Gastrointestinal cancer is one of the most common causes of mortality globally. The present study examined the influence of cytokine genetic polymorphisms [interleukin (IL)-1B C-31T, IL-1RN VNTR, IL-6 C-634G, IL-8 T-251A, IL-10 T-819C and IL-10 A-1082G] on clinical outcomes in patients with gastrointestinal cancer in palliative care. A total of 59 patients with gastrointestinal cancer who were admitted to Iga City General Hospital were analyzed. Genotyping was conducted using a polymerase chain reaction with confronting two-pair primers. Patients with at least one IL-1RN 2 allele demonstrated a significantly better survival (P=0.0275) while those with IL-6-634 G/G demonstrated a worse survival (P=0.0024). Multivariate analyses using the Cox proportional hazard model revealed that those with at least one IL-1RN 2 allele, IL-6-634 G/G or IL-10-1082 A/G had a significantly elevated adjusted hazard ratio of 9.20 (P=0.014), 41.01 (P=0.001) or 6.49 (P=0.046), respectively, compared with those with each homozygous wild-type polymorphism. In addition, the evaluation of weight loss by genotype revealed the potential influence of IL-10 T-819C genotype (P=0.072). IL-1RN, IL-6 and IL-10 polymorphisms were associated with the survival of patients with gastrointestinal cancer, suggesting the clinical feasibility of genetic testing in patients with gastrointestinal cancer in palliative care.

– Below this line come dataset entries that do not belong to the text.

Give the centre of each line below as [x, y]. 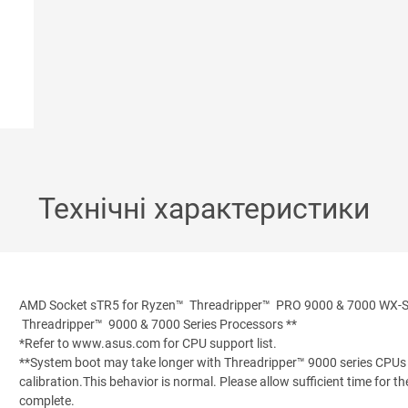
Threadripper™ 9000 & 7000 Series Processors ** [158, 325]
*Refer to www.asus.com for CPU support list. [148, 344]
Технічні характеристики [204, 209]
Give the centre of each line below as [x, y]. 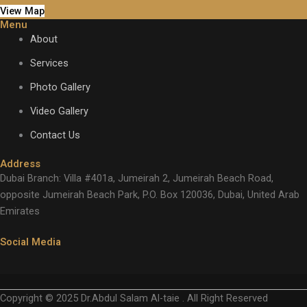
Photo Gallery [60, 87]
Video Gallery [59, 111]
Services [49, 63]
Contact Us [55, 135]
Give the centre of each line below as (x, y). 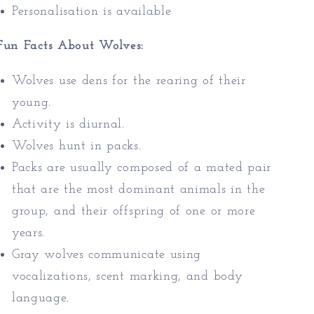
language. (41, 298)
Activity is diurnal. (68, 124)
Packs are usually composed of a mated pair (142, 168)
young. (32, 102)
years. (29, 233)
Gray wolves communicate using (107, 254)
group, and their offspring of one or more (134, 211)
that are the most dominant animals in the (139, 189)
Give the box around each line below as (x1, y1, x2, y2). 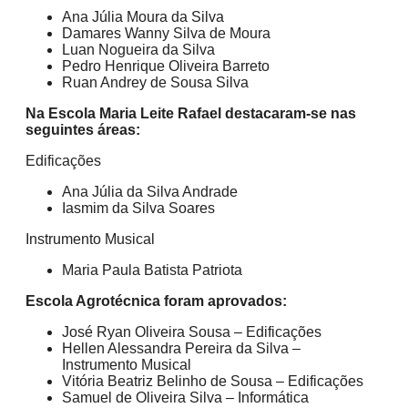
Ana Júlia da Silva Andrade (62, 184, 238, 200)
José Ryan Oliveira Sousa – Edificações (62, 324, 321, 341)
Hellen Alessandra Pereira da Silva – (62, 341, 301, 357)
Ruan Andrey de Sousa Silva (62, 75, 249, 91)
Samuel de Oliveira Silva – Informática (62, 390, 309, 406)
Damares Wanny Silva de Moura (62, 25, 270, 42)
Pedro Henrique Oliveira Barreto (62, 58, 270, 75)
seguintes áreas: (25, 122, 140, 138)
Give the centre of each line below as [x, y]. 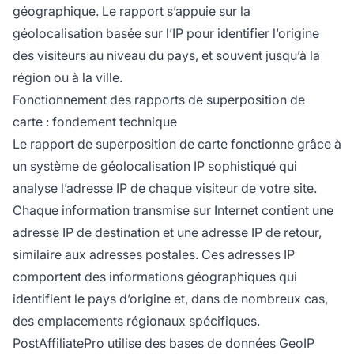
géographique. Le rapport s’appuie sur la [132, 11]
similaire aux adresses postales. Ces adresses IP [154, 254]
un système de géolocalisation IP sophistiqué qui [155, 166]
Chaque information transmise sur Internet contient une [173, 210]
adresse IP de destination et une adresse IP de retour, [167, 232]
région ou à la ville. [68, 77]
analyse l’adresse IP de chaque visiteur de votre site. [165, 188]
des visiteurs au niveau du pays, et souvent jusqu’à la [166, 55]
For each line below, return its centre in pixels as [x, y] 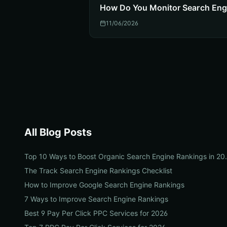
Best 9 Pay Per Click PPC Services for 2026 [96, 213]
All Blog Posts [58, 132]
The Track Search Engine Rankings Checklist [98, 171]
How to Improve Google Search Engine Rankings [104, 185]
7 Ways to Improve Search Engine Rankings [96, 199]
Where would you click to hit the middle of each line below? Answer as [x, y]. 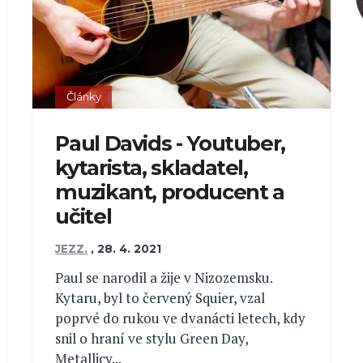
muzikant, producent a [170, 191]
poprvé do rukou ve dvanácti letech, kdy [181, 318]
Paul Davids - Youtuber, [171, 143]
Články [83, 97]
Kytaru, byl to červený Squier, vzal [160, 298]
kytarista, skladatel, [152, 167]
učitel [83, 216]
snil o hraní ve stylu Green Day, [152, 339]
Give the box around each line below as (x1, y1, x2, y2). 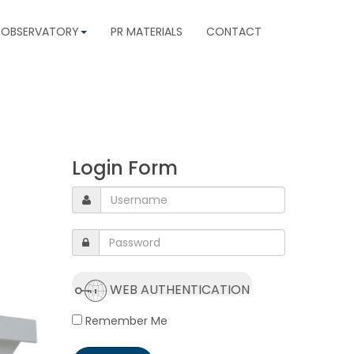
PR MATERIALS (111, 24, 183, 40)
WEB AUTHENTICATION (109, 280, 250, 299)
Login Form (72, 155, 178, 181)
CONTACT (206, 24, 262, 40)
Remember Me (82, 313, 168, 329)
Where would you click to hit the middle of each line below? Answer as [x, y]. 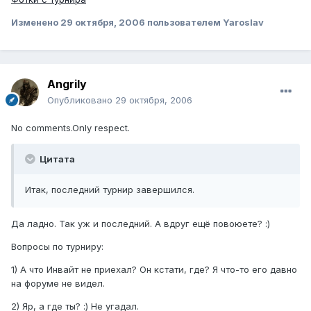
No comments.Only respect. [70, 127]
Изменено [36, 22]
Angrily [67, 84]
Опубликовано [81, 100]
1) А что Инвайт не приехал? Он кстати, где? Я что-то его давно [154, 269]
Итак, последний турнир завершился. [110, 189]
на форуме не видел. [58, 283]
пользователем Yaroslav [204, 22]
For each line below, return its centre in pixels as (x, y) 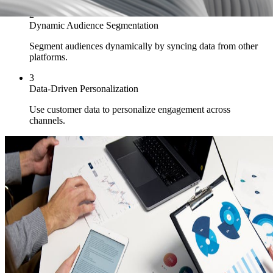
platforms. (48, 57)
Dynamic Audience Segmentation (94, 25)
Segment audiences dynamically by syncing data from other (144, 46)
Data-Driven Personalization (84, 88)
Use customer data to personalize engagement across (130, 109)
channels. (47, 120)
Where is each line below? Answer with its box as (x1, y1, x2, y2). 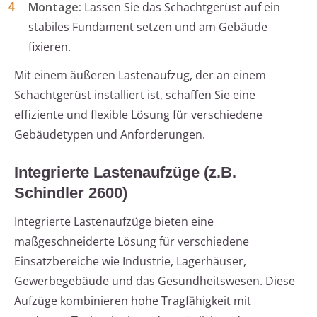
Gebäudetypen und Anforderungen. (14, 127, 205, 143)
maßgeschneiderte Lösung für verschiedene (14, 234, 249, 250)
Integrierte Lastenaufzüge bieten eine (14, 214, 214, 230)
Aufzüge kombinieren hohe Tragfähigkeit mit (14, 293, 251, 309)
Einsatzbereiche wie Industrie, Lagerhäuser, (14, 253, 246, 270)
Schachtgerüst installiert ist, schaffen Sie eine (14, 87, 255, 103)
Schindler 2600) (14, 184, 127, 202)
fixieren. (28, 39, 71, 55)
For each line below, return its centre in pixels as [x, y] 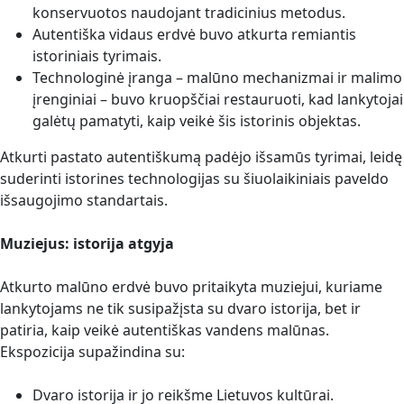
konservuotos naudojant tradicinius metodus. [189, 13]
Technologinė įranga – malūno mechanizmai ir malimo [217, 78]
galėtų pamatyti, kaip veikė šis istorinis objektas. [197, 121]
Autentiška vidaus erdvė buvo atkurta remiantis [194, 35]
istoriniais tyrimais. [97, 56]
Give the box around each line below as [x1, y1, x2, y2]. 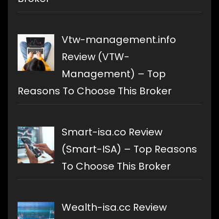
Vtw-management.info [62, 33, 176, 47]
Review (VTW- [62, 50, 130, 64]
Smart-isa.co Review [62, 125, 162, 139]
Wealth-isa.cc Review [62, 200, 167, 215]
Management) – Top [62, 67, 166, 81]
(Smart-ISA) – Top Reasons [62, 142, 197, 156]
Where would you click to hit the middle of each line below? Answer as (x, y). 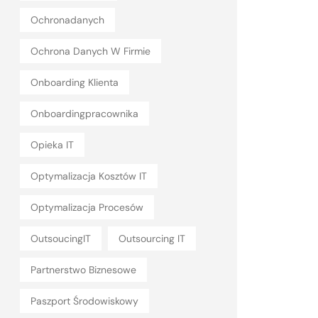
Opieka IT (52, 145)
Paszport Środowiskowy (84, 301)
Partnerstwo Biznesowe (83, 270)
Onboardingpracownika (84, 114)
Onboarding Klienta (75, 82)
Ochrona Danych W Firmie (91, 51)
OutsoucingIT (61, 238)
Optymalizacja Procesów (87, 207)
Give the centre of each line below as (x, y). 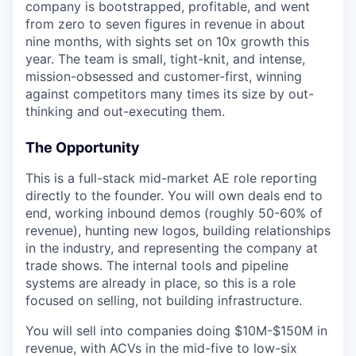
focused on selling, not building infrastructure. (164, 301)
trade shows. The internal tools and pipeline (157, 266)
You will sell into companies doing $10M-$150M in (176, 331)
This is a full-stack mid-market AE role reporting (171, 178)
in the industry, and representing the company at (172, 248)
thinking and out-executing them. (125, 112)
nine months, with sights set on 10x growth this (167, 42)
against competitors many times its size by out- (170, 94)
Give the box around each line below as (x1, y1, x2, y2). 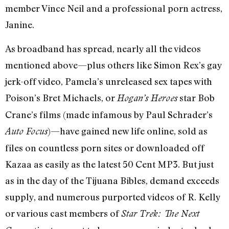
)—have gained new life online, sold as (48, 125, 208, 136)
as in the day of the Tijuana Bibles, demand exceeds (5, 174, 219, 186)
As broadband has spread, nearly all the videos (5, 42, 201, 54)
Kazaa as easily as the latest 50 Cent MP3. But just (5, 158, 214, 170)
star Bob (177, 91, 215, 103)
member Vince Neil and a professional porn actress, (5, 3, 222, 14)
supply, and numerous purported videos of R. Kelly (5, 191, 220, 202)
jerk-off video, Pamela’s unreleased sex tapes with (5, 75, 212, 87)
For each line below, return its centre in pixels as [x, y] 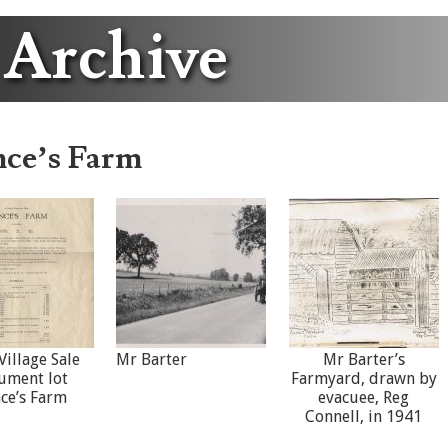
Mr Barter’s [363, 360]
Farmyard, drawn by [363, 379]
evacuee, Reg [364, 398]
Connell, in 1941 [364, 417]
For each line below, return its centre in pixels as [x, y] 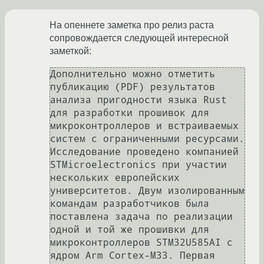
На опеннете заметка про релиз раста [132, 25]
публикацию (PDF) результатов [133, 87]
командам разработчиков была [130, 203]
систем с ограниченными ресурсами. [147, 138]
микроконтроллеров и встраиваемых [144, 126]
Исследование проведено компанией [144, 151]
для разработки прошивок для [130, 113]
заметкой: [70, 51]
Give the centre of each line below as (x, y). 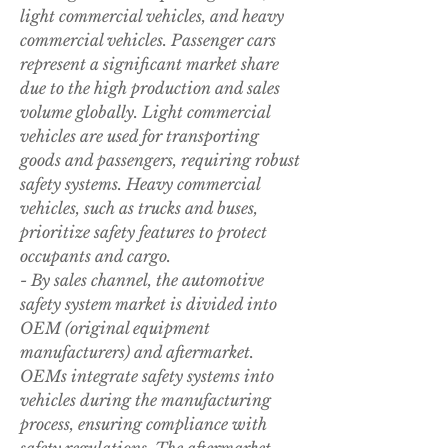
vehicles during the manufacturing (145, 400)
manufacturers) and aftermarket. (137, 352)
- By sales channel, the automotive (142, 280)
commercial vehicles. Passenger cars (148, 40)
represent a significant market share (149, 64)
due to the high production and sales (150, 88)
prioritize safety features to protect (143, 232)
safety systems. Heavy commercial (140, 184)

Clinical Impact of the AKT1 rs1130233 SNP in Japanese GastrointestinalCancer Patients with Palliative Care

Objective: Cancer patients often suffer from chronic inflammation, anorexia and the resultant decrease of nutrient intake, followed by weight loss and muscle wasting called “sarcopenia”. Such conditions are known as “cachexia”. In this study, we examined the associations between genetic polymorphisms of AKT1 rs1130233, ICAM1 rs281432, SELP rs6128 and TNSRSF1A rs4149570, which are reportedly associated with cachexia in Caucasians, together with LIF rs929271, in Japanese gastrointestinal cancer patients with palliative care. Methods: The study subjects were 59 patients (37 males and 22 females) with gastrointestinal cancers who visited the outpatient clinic at Iga General Hospital from December 2011 till August 2015. Genotypings for AKT1 rs1130233, ICAM1 rs281432, SELP rs6128, TNSRSF1A rs4149570 and LIF rs929271 were conducted with polymerase chain reaction with confronting two-pair primers (PCR-CTPP) or the Taqman SNP Genotyping assay. Associations of these SNPs with patients’ prognosis as well as weight loss defined as weight loss more than 5 percent during 6 months after the initiation of chemotherapy were evaluated. Results: A significant increase in the risk of 5% weight loss was observed in those with A/G genotype AKT1 rs1130233 polymorphism (AKT1 A/G vs. G/G, adjusted odds ratio [aOR]=7.11; 95%CI: 1.41-35.7), or in those with at least one A allele of AKT1 rs1130233 (AKT1 A/G+A/A vs. G/G, aOR=4.57; 95% CI: 1.14-18.3) when adjusted for age, sex and UICC clinical stage 4. There was no statistically significant correlation of the polymorphisms examined with patients’ survival. Conclusion: The present study revealed that AKT1 rs1130233 A allele may play a key role in the development of cancer cachexia. Given the involvement of AKT1 in the development of cancer as well as in apoptosis, it would be worth studying the roles of this molecule in human cancers further from clinical, epidemiological and biological viewpoints in the near future.